TASK ITEM. Repeat the listing below verbatim, without its images.
*****
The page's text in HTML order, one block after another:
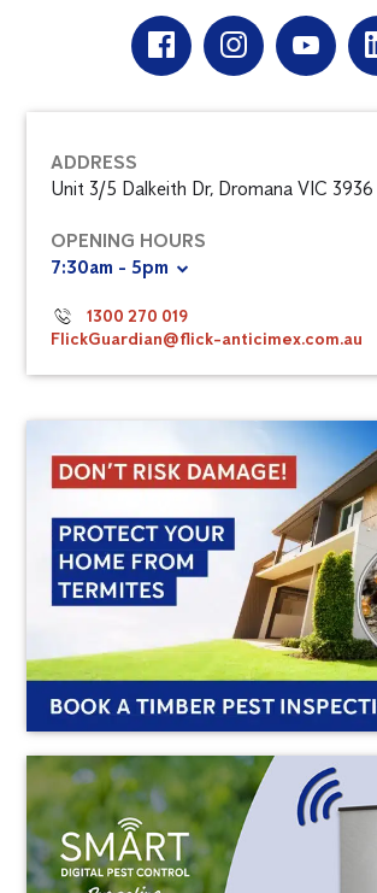
ADDRESS
Unit 3/5 Dalkeith Dr, Dromana VIC 3936
OPENING HOURS
7:30am - 5pm
1300 270 019
FlickGuardian@flick-anticimex.com.au
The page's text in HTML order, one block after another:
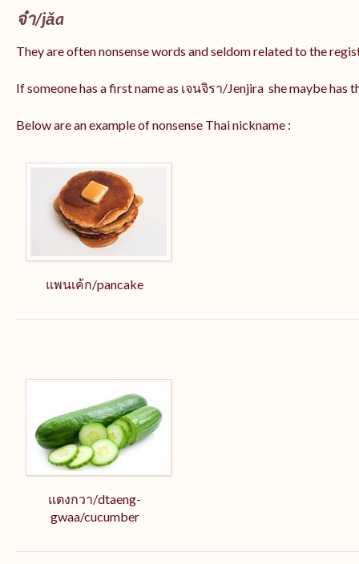
จ๋า/jǎa
They are often nonsense words and seldom related to the
If someone has a first name as เจนจิรา/Jenjira she maybe has
Below are an example of nonsense Thai nickname :
แพนเค้ก/pancake
แตงกวา/dtaeng-
gwaa/cucumber
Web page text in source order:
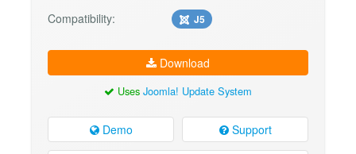
Compatibility: J5
Download
Uses Joomla! Update System
Demo Support
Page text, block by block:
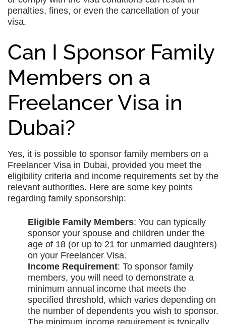
penalties, fines, or even the cancellation of your
visa.
Can I Sponsor Family
Members on a
Freelancer Visa in
Dubai?
Yes, it is possible to sponsor family members on a
Freelancer Visa in Dubai, provided you meet the
eligibility criteria and income requirements set by the
relevant authorities. Here are some key points
regarding family sponsorship:
Eligible Family Members: You can typically
sponsor your spouse and children under the
age of 18 (or up to 21 for unmarried daughters)
on your Freelancer Visa.
Income Requirement: To sponsor family
members, you will need to demonstrate a
minimum annual income that meets the
specified threshold, which varies depending on
the number of dependents you wish to sponsor.
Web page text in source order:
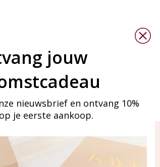
jouw
nieuwsbrief en ontvang 10%
je eerste aankoop.
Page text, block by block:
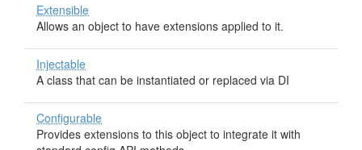
Extensible
Allows an object to have extensions applied to it.
Injectable
A class that can be instantiated or replaced via DI
Configurable
Provides extensions to this object to integrate it with
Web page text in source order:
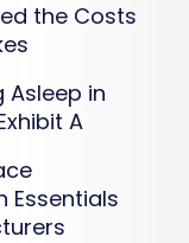
the Costs
Asleep in
A
Essentials
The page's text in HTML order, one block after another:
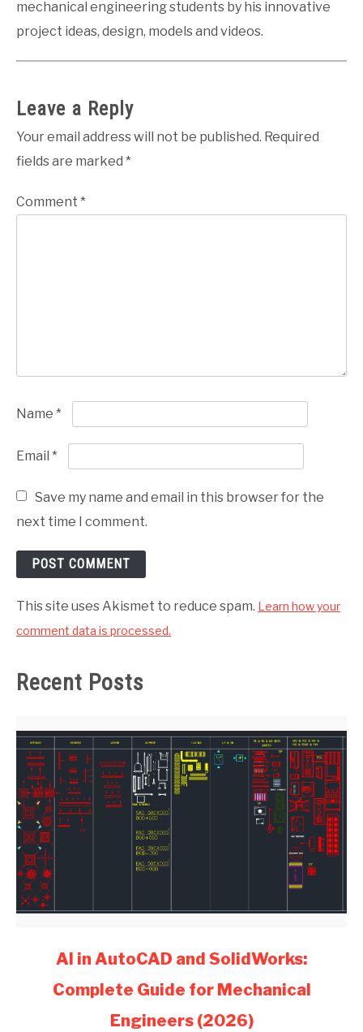
mechanical engineering students by his innovative
project ideas, design, models and videos.
Leave a Reply
Your email address will not be published. Required
fields are marked *
Comment *
Name *
Email *
Save my name and email in this browser for the
next time I comment.
This site uses Akismet to reduce spam. Learn how your
comment data is processed.
Recent Posts
AI in AutoCAD and SolidWorks:
Complete Guide for Mechanical
Engineers (2026)
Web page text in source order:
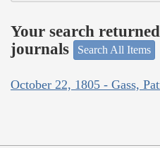
Your search
journals
Search All Items
October 22, 1805 - Gass,
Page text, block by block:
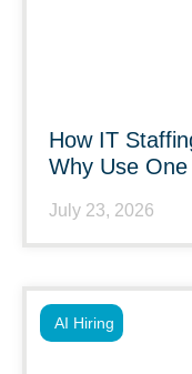
How IT
Why Use
July 23, 2026
AI Hiring
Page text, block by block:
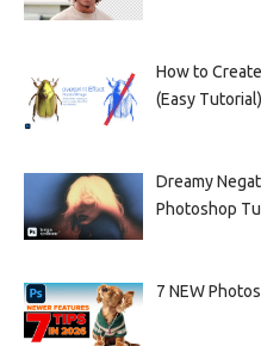
How to
(Easy Tutorial)
Dreamy
Photoshop
7 NEW
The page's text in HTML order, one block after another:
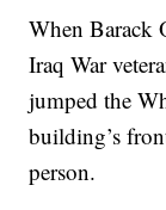
When Barack
Iraq War
jumped the
building’s
person.
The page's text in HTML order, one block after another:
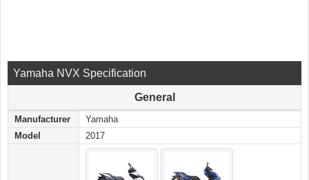
Yamaha NVX Specification
General
Manufacturer
Yamaha
Model
2017
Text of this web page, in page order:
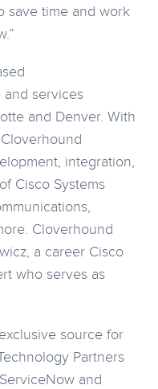
save time and work
and services
and Denver. With
integration,
Cisco Systems
Cloverhound
a career Cisco
who serves as
source for
Partners
and
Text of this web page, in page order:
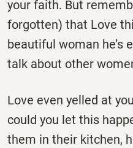
your faith. But
forgotten) that Love
beautiful woman he’s
talk about other
Love even yelled at
could you let this
them in their kitchen,
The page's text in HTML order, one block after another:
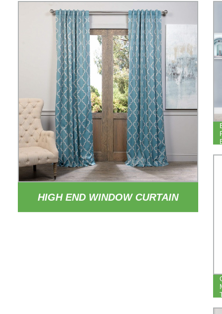
HIGH END WINDOW CURTAIN
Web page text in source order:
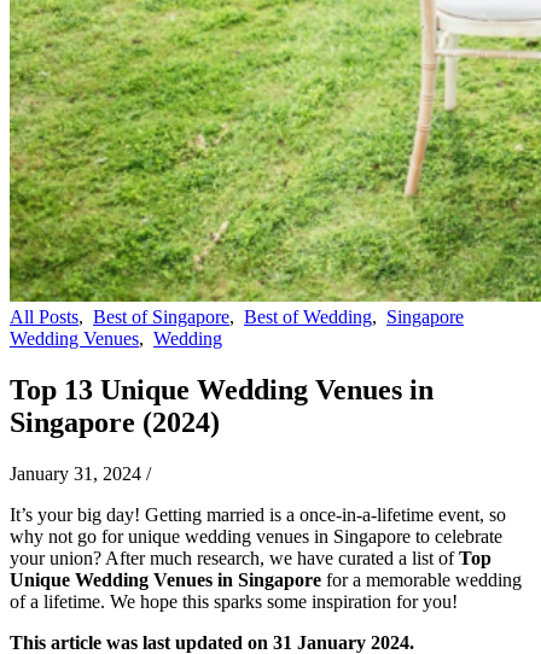
All Posts, Best of Singapore, Best of Wedding, Singapore
Wedding Venues, Wedding
Top 13 Unique Wedding Venues in
Singapore (2024)
January 31, 2024 /
It’s your big day! Getting married is a once-in-a-lifetime event, so
why not go for unique wedding venues in Singapore to celebrate
your union? After much research, we have curated a list ofTop
Unique Wedding Venues in Singapore for a memorable wedding
of a lifetime. We hope this sparks some inspiration for you!
This article was last updated on 31 January 2024.
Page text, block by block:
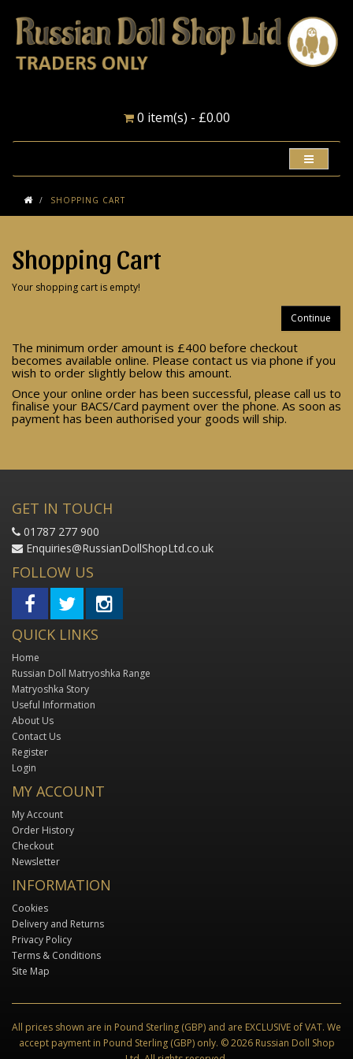
0 item(s) - £0.00
SHOPPING CART
Shopping Cart
Your shopping cart is empty!
Continue
The minimum order amount is £400 before checkout
becomes available online. Please contact us via phone if you
wish to order slightly below this amount.
Once your online order has been successful, please call us to
finalise your BACS/Card payment over the phone. As soon as
payment has been authorised your goods will ship.
GET IN TOUCH
01787 277 900
Enquiries@RussianDollShopLtd.co.uk
FOLLOW US
QUICK LINKS
Home
Russian Doll Matryoshka Range
Matryoshka Story
Useful Information
About Us
Contact Us
Register
Login
MY ACCOUNT
My Account
Order History
Checkout
Newsletter
INFORMATION
Cookies
Delivery and Returns
Privacy Policy
Terms & Conditions
Site Map
All prices shown are in Pound Sterling (GBP) and are EXCLUSIVE of VAT. We
accept payment in Pound Sterling (GBP) only. © 2026 Russian Doll Shop
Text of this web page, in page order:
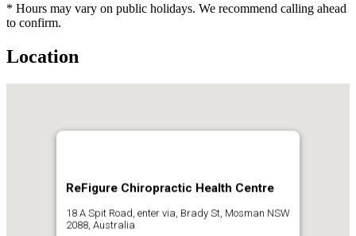
* Hours may vary on public holidays. We recommend calling ahead
to confirm.
Location
ReFigure Chiropractic Health Centre
18 A Spit Road, enter via, Brady St, Mosman NSW
2088, Australia
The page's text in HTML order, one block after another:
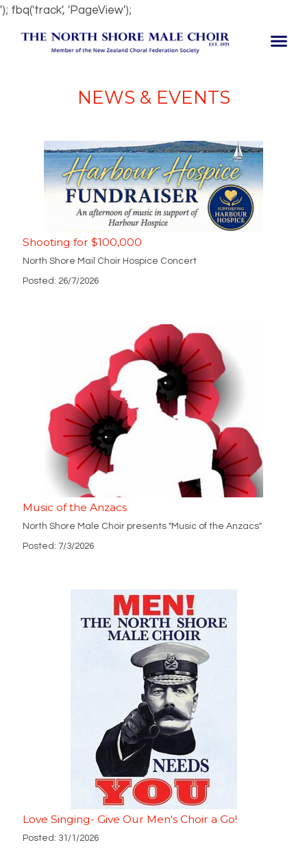
'); fbq('track', 'PageView');
NEWS & EVENTS
Shooting for $100,000
North Shore Mail Choir Hospice Concert
Posted: 26/7/2026
Music of the Anzacs
North Shore Male Choir presents "Music of the Anzacs"
Posted: 7/3/2026
Love Singing- Give Our Men's Choir a Go!
Posted: 31/1/2026
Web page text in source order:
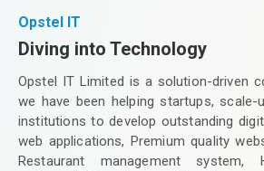
Opstel IT
Diving into Technology
Opstel IT Limited is a solution-driven
we have been helping startups, scale-
institutions to develop outstanding
web applications, Premium quality
Restaurant management system,
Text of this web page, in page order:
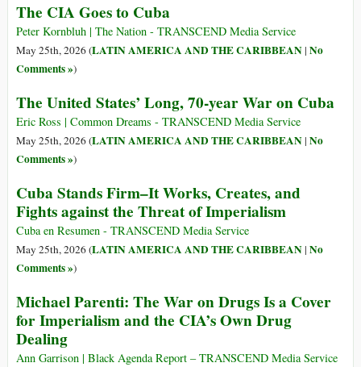
The CIA Goes to Cuba
Peter Kornbluh | The Nation - TRANSCEND Media Service
May 25th, 2026 (LATIN AMERICA AND THE CARIBBEAN| No
Comments »)
The United States’ Long, 70-year War on Cuba
Eric Ross | Common Dreams - TRANSCEND Media Service
May 25th, 2026 (LATIN AMERICA AND THE CARIBBEAN| No
Comments »)
Cuba Stands Firm–It Works, Creates, and
Fights against the Threat of Imperialism
Cuba en Resumen - TRANSCEND Media Service
May 25th, 2026 (LATIN AMERICA AND THE CARIBBEAN| No
Comments »)
Michael Parenti: The War on Drugs Is a Cover
for Imperialism and the CIA’s Own Drug
Dealing
Ann Garrison | Black Agenda Report – TRANSCEND Media Service
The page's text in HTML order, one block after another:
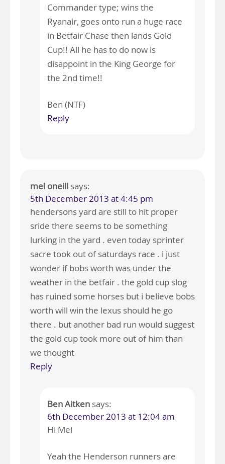
Commander type; wins the
Ryanair, goes onto run a huge race
in Betfair Chase then lands Gold
Cup!! All he has to do now is
disappoint in the King George for
the 2nd time!!
Ben (NTF)
Reply
mel oneill says:
5th December 2013 at 4:45 pm
hendersons yard are still to hit proper
sride there seems to be something
lurking in the yard . even today sprinter
sacre took out of saturdays race . i just
wonder if bobs worth was under the
weather in the betfair . the gold cup slog
has ruined some horses but i believe bobs
worth will win the lexus should he go
there . but another bad run would suggest
the gold cup took more out of him than
we thought
Reply
Ben Aitken says:
6th December 2013 at 12:04 am
Hi Mel
Yeah the Henderson runners are
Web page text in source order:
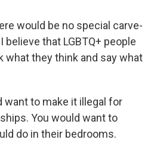
would be no special carve-
that LGBTQ+ people
what they think and say what
want to make it illegal for
You would want to
do in their bedrooms.
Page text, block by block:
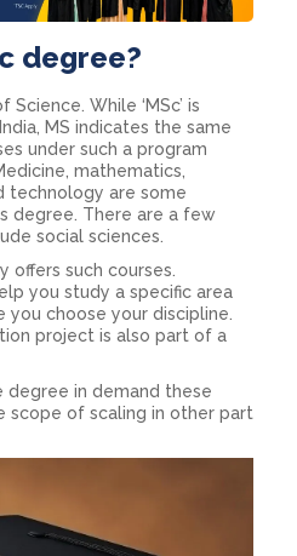
degree?
While ‘MSc’ is
MS indicates the same
under such a program
mathematics,
technology are some
degree. There are a few
social sciences.
offers such courses.
you study a specific area
choose your discipline.
project is also part of a
degree in demand these
scope of scaling in other part
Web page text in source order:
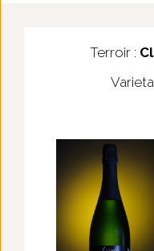
Terroir :
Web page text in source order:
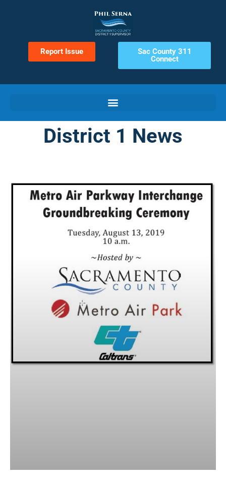
Report Issue
Sac County 311
Connect
District 1 News
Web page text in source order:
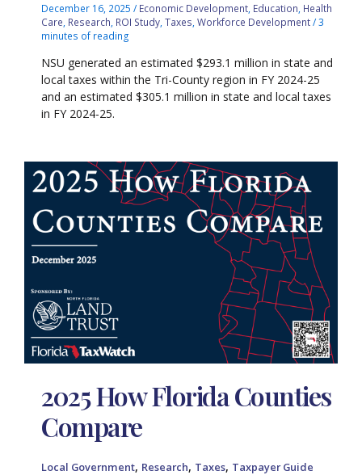
December 16, 2025/ Economic Development Education Health
Care Research ROI Study ,Taxes ,Workforce Development/3
minutes of reading
NSU generated an estimated $293.1 million in state and
local taxes within the Tri-County region in FY 2024-25
and an estimated $305.1 million in state and local taxes
in FY 2024-25.
2025 How Florida Counties
Compare
Local Government, Research, Taxes, Taxpayer Guide
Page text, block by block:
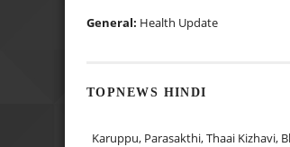
General: Health Update
TOPNEWS HINDI
Karuppu, Parasakthi, Thaai Kizhavi,
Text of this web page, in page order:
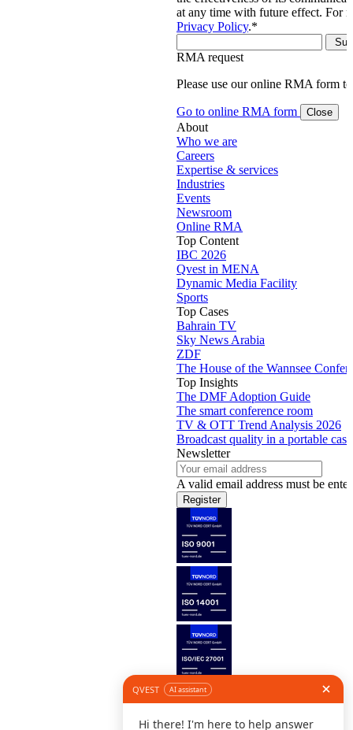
*****
RESPONSE TO THIS TASK.
The page's text in HTML order, one block after another:
ADDRESS
Unit 3/5 Dalkeith Dr, Dromana VIC 3936
OPENING HOURS
7:30am - 5pm
1300 270 019
FlickGuardian@flick-anticimex.com.au
The page's text in HTML order, one block after another:
จ๋า/jǎa
They are often nonsense words and seldom related to the
If someone has a first name as เจนจิรา/Jenjira she maybe has
Below are an example of nonsense Thai nickname :
แพนเค้ก/pancake
แตงกวา/dtaeng-
gwaa/cucumber
Web page text in source order:
Compatibility: J5
Download
Uses Joomla! Update System
Demo Support
Page text, block by block:
penalties, fines, or even the cancellation of your
visa.
Can I Sponsor Family
Members on a
Freelancer Visa in
Dubai?
Yes, it is possible to sponsor family members on a
Freelancer Visa in Dubai, provided you meet the
eligibility criteria and income requirements set by the
relevant authorities. Here are some key points
regarding family sponsorship:
Eligible Family Members: You can typically
sponsor your spouse and children under the
age of 18 (or up to 21 for unmarried daughters)
on your Freelancer Visa.
Income Requirement: To sponsor family
members, you will need to demonstrate a
minimum annual income that meets the
specified threshold, which varies depending on
the number of dependents you wish to sponsor.
Web page text in source order:
jouw
nieuwsbrief en ontvang 10%
je eerste aankoop.
Page text, block by block:
Extensible
Allows an object to have extensions applied to it.
Injectable
A class that can be instantiated or replaced via DI
Configurable
Provides extensions to this object to integrate it with
Web page text in source order:
the Costs
Asleep in
A
Essentials
The page's text in HTML order, one block after another:
mechanical engineering students by his innovative
project ideas, design, models and videos.
Leave a Reply
Your email address will not be published. Required
fields are marked *
Comment *
Name *
Email *
Save my name and email in this browser for the
next time I comment.
This site uses Akismet to reduce spam. Learn how your
comment data is processed.
Recent Posts
AI in AutoCAD and SolidWorks:
Complete Guide for Mechanical
Engineers (2026)
Web page text in source order:
Your search
journals
Search All Items
October 22, 1805 - Gass,
Page text, block by block:
How IT
Why Use
July 23, 2026
AI Hiring
Page text, block by block:
How to
(Easy Tutorial)
Dreamy
Photoshop
7 NEW
The page's text in HTML order, one block after another:
When Barack
Iraq War
jumped the
building’s
person.
The page's text in HTML order, one block after another:
Yamaha NVX Specification
General
Manufacturer
Yamaha
Model
2017
Text of this web page, in page order:
save time and work
and services
and Denver. With
integration,
Cisco Systems
Cloverhound
a career Cisco
who serves as
source for
Partners
and
Text of this web page, in page order:
your faith. But
forgotten) that Love
beautiful woman he’s
talk about other
Love even yelled at
could you let this
them in their kitchen,
The page's text in HTML order, one block after another:
HIGH END WINDOW CURTAIN
Web page text in source order:
All Posts, Best of Singapore, Best of Wedding, Singapore
Wedding Venues, Wedding
Top 13 Unique Wedding Venues in
Singapore (2024)
January 31, 2024 /
It’s your big day! Getting married is a once-in-a-lifetime event, so
why not go for unique wedding venues in Singapore to celebrate
your union? After much research, we have curated a list ofTop
Unique Wedding Venues in Singapore for a memorable wedding
of a lifetime. We hope this sparks some inspiration for you!
This article was last updated on 31 January 2024.
Page text, block by block:
0 item(s) - £0.00
SHOPPING CART
Shopping Cart
Your shopping cart is empty!
Continue
The minimum order amount is £400 before checkout
becomes available online. Please contact us via phone if you
wish to order slightly below this amount.
Once your online order has been successful, please call us to
finalise your BACS/Card payment over the phone. As soon as
payment has been authorised your goods will ship.
GET IN TOUCH
01787 277 900
Enquiries@RussianDollShopLtd.co.uk
FOLLOW US
QUICK LINKS
Home
Russian Doll Matryoshka Range
Matryoshka Story
Useful Information
About Us
Contact Us
Register
Login
MY ACCOUNT
My Account
Order History
Checkout
Newsletter
INFORMATION
Cookies
Delivery and Returns
Privacy Policy
Terms & Conditions
Site Map
All prices shown are in Pound Sterling (GBP) and are EXCLUSIVE of VAT. We
accept payment in Pound Sterling (GBP) only. © 2026 Russian Doll Shop
Text of this web page, in page order:
* Hours may vary on public holidays. We recommend calling ahead
to confirm.
Location
ReFigure Chiropractic Health Centre
18 A Spit Road, enter via, Brady St, Mosman NSW
2088, Australia
The page's text in HTML order, one block after another:
'); fbq('track', 'PageView');
NEWS & EVENTS
Shooting for $100,000
North Shore Mail Choir Hospice Concert
Posted: 26/7/2026
Music of the Anzacs
North Shore Male Choir presents "Music of the Anzacs"
Posted: 7/3/2026
Love Singing- Give Our Men's Choir a Go!
Posted: 31/1/2026
Web page text in source order:
Opstel IT
Diving into Technology
Opstel IT Limited is a solution-driven
we have been helping startups, scale-
institutions to develop outstanding
web applications, Premium quality
Restaurant management system,
Text of this web page, in page order:
The CIA Goes to Cuba
Peter Kornbluh | The Nation - TRANSCEND Media Service
May 25th, 2026 (LATIN AMERICA AND THE CARIBBEAN| No
Comments »)
The United States’ Long, 70-year War on Cuba
Eric Ross | Common Dreams - TRANSCEND Media Service
May 25th, 2026 (LATIN AMERICA AND THE CARIBBEAN| No
Comments »)
Cuba Stands Firm–It Works, Creates, and
Fights against the Threat of Imperialism
Cuba en Resumen - TRANSCEND Media Service
May 25th, 2026 (LATIN AMERICA AND THE CARIBBEAN| No
Comments »)
Michael Parenti: The War on Drugs Is a Cover
for Imperialism and the CIA’s Own Drug
Dealing
Ann Garrison | Black Agenda Report – TRANSCEND Media Service
The page's text in HTML order, one block after another:
Commander type; wins the
Ryanair, goes onto run a huge race
in Betfair Chase then lands Gold
Cup!! All he has to do now is
disappoint in the King George for
the 2nd time!!
Ben (NTF)
Reply
mel oneill says:
5th December 2013 at 4:45 pm
hendersons yard are still to hit proper
sride there seems to be something
lurking in the yard . even today sprinter
sacre took out of saturdays race . i just
wonder if bobs worth was under the
weather in the betfair . the gold cup slog
has ruined some horses but i believe bobs
worth will win the lexus should he go
there . but another bad run would suggest
the gold cup took more out of him than
we thought
Reply
Ben Aitken says:
6th December 2013 at 12:04 am
Hi Mel
Yeah the Henderson runners are
Web page text in source order:
would be no special carve-
that LGBTQ+ people
what they think and say what
want to make it illegal for
You would want to
do in their bedrooms.
Page text, block by block:
degree?
While ‘MSc’ is
MS indicates the same
under such a program
mathematics,
technology are some
degree. There are a few
social sciences.
offers such courses.
you study a specific area
choose your discipline.
project is also part of a
degree in demand these
scope of scaling in other part
Web page text in source order:
Terroir :
Web page text in source order:
Report Issue
Sac County 311
Connect
District 1 News
Web page text in source order:
December 16, 2025/ Economic Development Education Health
Care Research ROI Study ,Taxes ,Workforce Development/3
minutes of reading
NSU generated an estimated $293.1 million in state and
local taxes within the Tri-County region in FY 2024-25
and an estimated $305.1 million in state and local taxes
in FY 2024-25.
2025 How Florida Counties
Compare
Local Government, Research, Taxes, Taxpayer Guide
Page text, block by block:
General: Health Update
TOPNEWS HINDI
Karuppu, Parasakthi, Thaai Kizhavi,
Text of this web page, in page order:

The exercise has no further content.